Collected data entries
----

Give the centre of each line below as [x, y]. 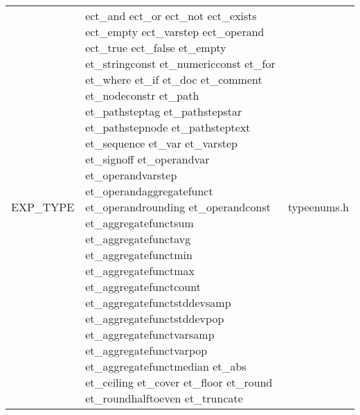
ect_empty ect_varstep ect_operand [175, 32]
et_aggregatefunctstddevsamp [158, 302]
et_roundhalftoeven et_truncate [164, 398]
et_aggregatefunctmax [140, 271]
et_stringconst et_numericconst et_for [180, 63]
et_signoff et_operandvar [147, 159]
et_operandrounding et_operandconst [178, 207]
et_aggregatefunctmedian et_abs [166, 366]
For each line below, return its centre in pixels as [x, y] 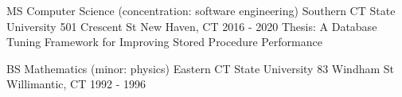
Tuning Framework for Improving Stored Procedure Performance [164, 42]
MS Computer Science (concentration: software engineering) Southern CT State [201, 10]
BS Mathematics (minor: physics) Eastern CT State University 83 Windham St [201, 68]
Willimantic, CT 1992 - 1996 [76, 84]
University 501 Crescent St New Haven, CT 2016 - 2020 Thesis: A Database [192, 26]
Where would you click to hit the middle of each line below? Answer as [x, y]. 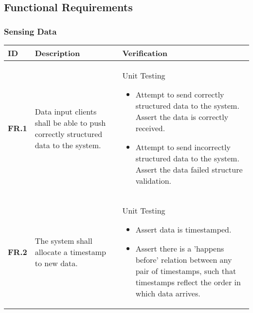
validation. [153, 181]
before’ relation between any [184, 260]
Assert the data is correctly [182, 117]
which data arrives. [168, 293]
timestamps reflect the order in [188, 282]
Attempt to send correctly [180, 94]
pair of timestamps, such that [186, 271]
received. [150, 128]
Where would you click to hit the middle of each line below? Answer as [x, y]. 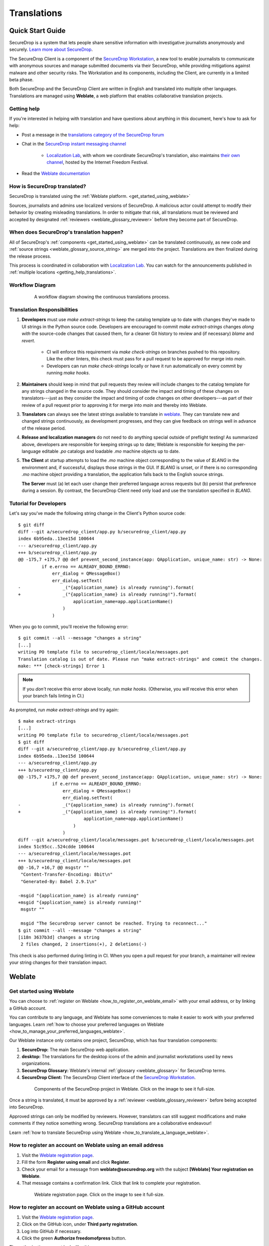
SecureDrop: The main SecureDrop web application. [75, 1050]
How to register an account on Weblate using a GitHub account [87, 1207]
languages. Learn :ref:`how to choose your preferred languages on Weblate [87, 1024]
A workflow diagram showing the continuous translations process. [102, 297]
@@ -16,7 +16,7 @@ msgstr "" [54, 868]
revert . [28, 340]
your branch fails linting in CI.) [54, 696]
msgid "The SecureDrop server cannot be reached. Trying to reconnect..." [114, 924]
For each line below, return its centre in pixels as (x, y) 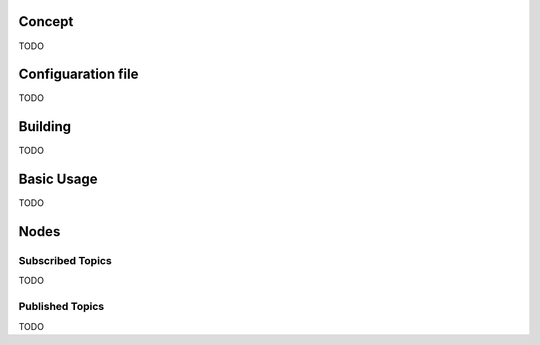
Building (45, 126)
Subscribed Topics (65, 261)
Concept (46, 21)
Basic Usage (58, 179)
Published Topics (61, 307)
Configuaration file (78, 74)
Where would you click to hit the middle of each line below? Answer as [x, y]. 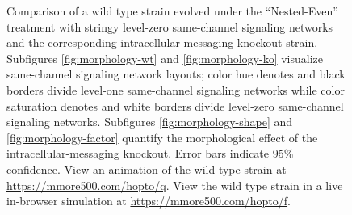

----

Nothing should appear in the answer except the lines above from the line with "SecureDrop: The main" through the line with "-16,7 +16,7 @@", both included, written out exactly.

SecureDrop: The main SecureDrop web application. [75, 1050]
How to register an account on Weblate using a GitHub account [87, 1207]
languages. Learn :ref:`how to choose your preferred languages on Weblate [87, 1024]
A workflow diagram showing the continuous translations process. [102, 297]
@@ -16,7 +16,7 @@ msgstr "" [54, 868]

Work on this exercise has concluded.